L’eventuale condanna deve essere iscritta a casellario giudiziale e a che

condizioni potrà avvenire la cancellazione?

A chi vanno caricate la tassa e le spese di giudizio?

letti ed esaminati gli atti di causa;

considerato: in fatto ed in diritto

  1. Il 29 giugno 2005 alle 13:03 al volante della sua automobile Honda __________ targata TI __________, ACCU 1 ha percorso il raccordo autostradale che dall’uscita Lugano nord porta alle 5 vie di Breganzona. In quel punto era stato predisposto un controllo radar della velocità “senza posto di blocco”, dal quale è emerso che l’accusato viaggiava alla velocità “punibile” di 123 km/h, mentre la segnaletica (di cantiere) posizionata per quel tratto disponeva un massimo di 80 km/h.

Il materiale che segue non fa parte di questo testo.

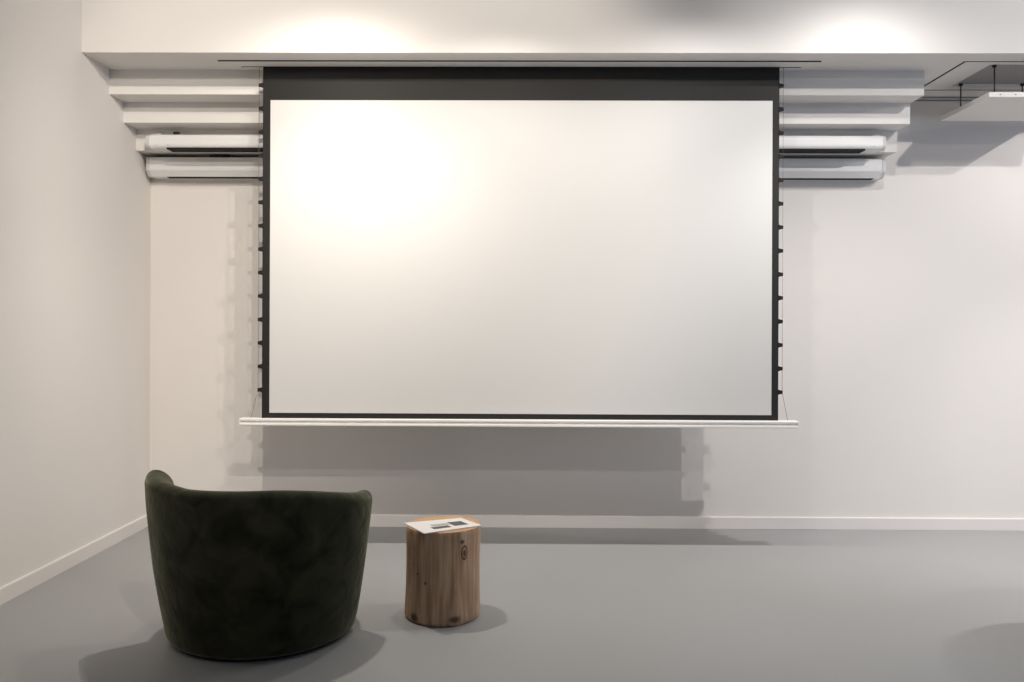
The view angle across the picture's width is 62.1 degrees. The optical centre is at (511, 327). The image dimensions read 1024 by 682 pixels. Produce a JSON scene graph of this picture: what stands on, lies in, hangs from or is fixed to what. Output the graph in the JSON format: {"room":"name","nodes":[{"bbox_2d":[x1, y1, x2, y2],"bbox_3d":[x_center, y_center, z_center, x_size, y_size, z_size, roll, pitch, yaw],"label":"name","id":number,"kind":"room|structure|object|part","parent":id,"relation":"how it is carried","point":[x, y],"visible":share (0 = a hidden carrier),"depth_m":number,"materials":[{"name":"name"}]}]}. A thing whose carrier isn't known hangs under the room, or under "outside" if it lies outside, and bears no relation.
{"room":"screening room","nodes":[
{"label":"screening room","id":0,"kind":"room"},
{"bbox_2d":[0,0,150,586],"bbox_3d":[-2.324,-0.659,1.082,0.200,3.700,8.120,0,0,1],"label":"wall","id":1,"kind":"structure","parent":0,"point":[75,185],"depth_m":4.18,"materials":[{"name":"white paint"}]},
{"bbox_2d":[0,514,147,605],"bbox_3d":[-2.225,1.154,1.081,0.014,0.072,8.120,0,0,1],"label":"baseboard","id":2,"kind":"structure","parent":1,"relation":"attached to","point":[25,583],"depth_m":4.19,"materials":[{"name":"white paint"}]},
{"bbox_2d":[0,527,1023,681],"bbox_3d":[1.287,1.255,1.148,7.437,0.100,8.320,0,0,1],"label":"floor","id":3,"kind":"structure","parent":0,"point":[557,604],"depth_m":3.54,"materials":[{"name":"grey concrete"}]},
{"bbox_2d":[145,470,372,661],"bbox_3d":[-0.962,0.869,3.318,0.797,0.654,0.806,0,0,20],"label":"armchair","id":4,"kind":"object","parent":3,"relation":"on","point":[240,576],"visible":1,"depth_m":3.01,"materials":[{"name":"green fabric"}]},
{"bbox_2d":[405,516,480,627],"bbox_3d":[-0.288,1.009,3.555,0.316,0.379,0.322,0,0,1],"label":"side table","id":5,"kind":"object","parent":3,"relation":"on","point":[443,568],"visible":0.95,"depth_m":3.42,"materials":[{"name":"brown wood"}]},
{"bbox_2d":[404,518,481,533],"bbox_3d":[-0.285,0.817,3.533,0.266,0.004,0.207,0,0,-30],"label":"brochure","id":6,"kind":"object","parent":5,"relation":"on","point":[432,526],"visible":1,"depth_m":3.51,"materials":[{"name":"white paper"}]},
{"bbox_2d":[431,523,449,526],"bbox_3d":[-0.299,0.816,3.523,0.080,0.001,0.035,0,0,-28],"label":"picture","id":7,"kind":"object","parent":6,"relation":"on","point":[432,524],"depth_m":3.52},
{"bbox_2d":[430,525,450,528],"bbox_3d":[-0.290,0.816,3.480,0.079,0.001,0.035,0,0,-30],"label":"picture","id":8,"kind":"object","parent":6,"relation":"on","point":[431,526],"depth_m":3.48},
{"bbox_2d":[447,521,466,525],"bbox_3d":[-0.227,0.816,3.551,0.063,0.001,0.076,0,0,-32],"label":"picture","id":9,"kind":"object","parent":6,"relation":"on","point":[449,523],"depth_m":3.55},
{"bbox_2d":[218,60,820,427],"bbox_3d":[0.031,-0.436,4.506,3.147,1.920,0.148,0,0,1],"label":"projection screen","id":10,"kind":"object","parent":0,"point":[446,243],"visible":1,"depth_m":4.53,"materials":[{"name":"white fabric"}]},
{"bbox_3d":[-1.373,-0.458,4.543,0.040,1.879,0.002,0,0,1],"label":"tension cord","id":11,"kind":"part","parent":10,"relation":"part of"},
{"bbox_3d":[1.453,-0.447,4.516,0.032,1.879,0.002,0,0,1],"label":"tension cord","id":12,"kind":"part","parent":10,"relation":"part of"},
{"bbox_2d":[150,98,1023,517],"bbox_3d":[1.333,-0.645,5.208,7.437,3.700,0.200,0,0,1],"label":"wall","id":13,"kind":"structure","parent":0,"point":[901,356],"depth_m":5.10,"materials":[{"name":"white paint"}]},
{"bbox_2d":[146,132,885,153],"bbox_3d":[0.015,-1.065,4.873,4.203,0.105,0.105,0,0,1],"label":"case","id":14,"kind":"object","parent":13,"relation":"attached to","point":[158,142],"visible":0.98,"depth_m":4.84,"materials":[{"name":"white metal"}]},
{"bbox_2d":[146,155,885,180],"bbox_3d":[0.014,-0.952,5.060,4.351,0.129,0.119,0,0,1],"label":"case","id":15,"kind":"object","parent":13,"relation":"attached to","point":[214,166],"visible":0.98,"depth_m":5.01,"materials":[{"name":"white metal"}]},
{"bbox_2d":[109,70,923,102],"bbox_3d":[0.017,-1.328,4.683,4.409,0.133,0.165,0,0,1],"label":"trim","id":16,"kind":"structure","parent":13,"relation":"attached to","point":[124,85],"depth_m":4.62,"materials":[{"name":"white paint"}]},
{"bbox_2d":[136,129,896,158],"bbox_3d":[0.020,-1.209,5.023,4.409,0.371,0.195,0,0,1],"label":"trim","id":17,"kind":"structure","parent":13,"relation":"attached to","point":[891,136],"depth_m":4.95,"materials":[{"name":"white paint"}]},
{"bbox_2d":[124,102,909,130],"bbox_3d":[0.018,-1.271,4.845,4.409,0.247,0.160,0,0,1],"label":"trim","id":18,"kind":"structure","parent":13,"relation":"attached to","point":[138,115],"depth_m":4.78,"materials":[{"name":"white paint"}]},
{"bbox_2d":[82,0,1023,96],"bbox_3d":[1.334,-1.942,4.702,7.037,1.105,0.812,0,0,1],"label":"ceiling","id":19,"kind":"structure","parent":13,"relation":"attached to","point":[933,37],"depth_m":4.31,"materials":[{"name":"white paint"}]},
{"bbox_2d":[924,61,1023,89],"bbox_3d":[3.576,-1.398,4.675,2.448,0.034,0.542,0,0,1],"label":"ceiling recess","id":20,"kind":"object","parent":19,"relation":"in","point":[974,75],"visible":0.64,"depth_m":4.72,"materials":[{"name":"white paint"}]},
{"bbox_2d":[940,65,1023,120],"bbox_3d":[2.802,-1.302,4.708,0.600,0.187,0.522,0,0,1],"label":"panel","id":21,"kind":"object","parent":20,"relation":"hanging from","point":[991,106],"visible":1,"depth_m":4.71,"materials":[{"name":"white paint"}]},
{"bbox_3d":[2.566,-1.316,4.861,0.022,0.161,0.022,0,0,1],"label":"rod","id":22,"kind":"part","parent":21,"relation":"part of","materials":[{"name":"black metal"}]},
{"bbox_3d":[2.801,-1.222,4.709,0.600,0.026,0.520,0,0,1],"label":"panel","id":23,"kind":"part","parent":21,"relation":"part of","materials":[{"name":"white paint"}]},
{"bbox_3d":[2.563,-1.316,4.516,0.022,0.161,0.022,0,0,1],"label":"rod","id":24,"kind":"part","parent":21,"relation":"part of","materials":[{"name":"black metal"}]},
{"bbox_2d":[370,514,1023,530],"bbox_3d":[1.332,1.168,5.101,7.023,0.072,0.014,0,0,1],"label":"baseboard","id":25,"kind":"structure","parent":13,"relation":"attached to","point":[377,520],"depth_m":5.09,"materials":[{"name":"white paint"}]},
{"bbox_2d":[915,97,977,100],"bbox_3d":[3.540,-1.369,5.084,2.628,0.024,0.006,0,0,1],"label":"trim","id":26,"kind":"structure","parent":13,"relation":"attached to","point":[920,97],"depth_m":5.09,"materials":[{"name":"metal"}]}
]}

L’esito del controllo radar lo si evince dal rapporto di constatazione del 26 settembre 2005: sulle risultanze istruttorie di Polizia ACCU 1 non ha comunque mai eccepito alcunché. Con il decreto d’accusa del 14 novembre 2005 il Procuratore pubblico ha proposto la condanna dell’accusato: ritenuto che l’eccesso di velocità rilevato dal radar è stato di 43 km/h in più del consentito, l’infrazione alle norme della circolazione è qualificata come “grave” (art. 90 cpv. 2 LCStr).

  2. ACCU 1 si è opposto al decreto d’accusa citato. Pur ammettendo che, quel giorno è transitato su quel tratto di strada alla velocità rilevata dal radar, ha sin dall’inizio argomentato che la segnaletica predisposta in quel punto era abusiva. Per ciò dimostrare, in vista del dibattimento ha richiesto tutta una serie di prove fra cui l’assunzione di diversi testimoni e meglio gli agenti accertatori della Polizia cantonale addetti al controllo e il caposervizio della Divisione delle costruzioni. Le richieste d’audizione, ritenute ininfluenti ai fini istruttori, sono state respinte con l’ordinanza del 20 ottobre 2006. Ammesse sono state pertanto unicamente le prove documentali richieste: l’ “incarto relativo al cantiere in oggetto al momento dell’accertamento per quanto riguarda la successiva fase dei lavori”. L’Ufficio richiamato ha prodotto la planimetria del 24 marzo 2005 e tre scritti di spiegazione: quello dell’8 novembre 2006 e quelli del 14 ottobre e del 3 novembre 2005.

  3. Convocate le parti al dibattimento del 17 novembre 2006 l’accusato ha formulato due obiezioni: la prima in merito all’ordinanza sulle prove (del 20 ottobre 2006) non sottoscritta dal Giudice designato bensì dal Presidente della Pretura penale; la seconda riferita all’incarto prodotto della Divisione delle costruzioni, definito incompleto. L’eccezione e l’istanza processuale in oggetto sono state entrambe respinte. L’ordinanza sulle prove, ancorché sottoscritta dal Presidente è stata infatti redatta dal Giudice a cui è stato attributo l’incarto; l’istanza processuale è stata definita infondata, siccome, quanto prodotto dalla Divisione delle costruzioni è ai fini istruttori sufficiente per valutare le modalità in cui l’infrazione è stata consumata.

  4. Nel merito ACCU 1 ha affermato che, pur dando atto di avere superato la velocità imposta e pur ammettendo che, in quel punto, vi era effettivamente una limitazione fino a 80 km/h, l’infrazione da lui commessa non può essere definita “grave”. Ciò in ragione del fatto che la segnaletica posata dalla era ingiustificata: in luogo e vece della limitazione 80 km/h occorre di conseguenza riferirsi al limite di 100 km/h, ritenuto che il cartello con la velocità inferiore è da ritenere nullo. I motivi che l’hanno indotto a concludere quanto sopra sono i seguenti.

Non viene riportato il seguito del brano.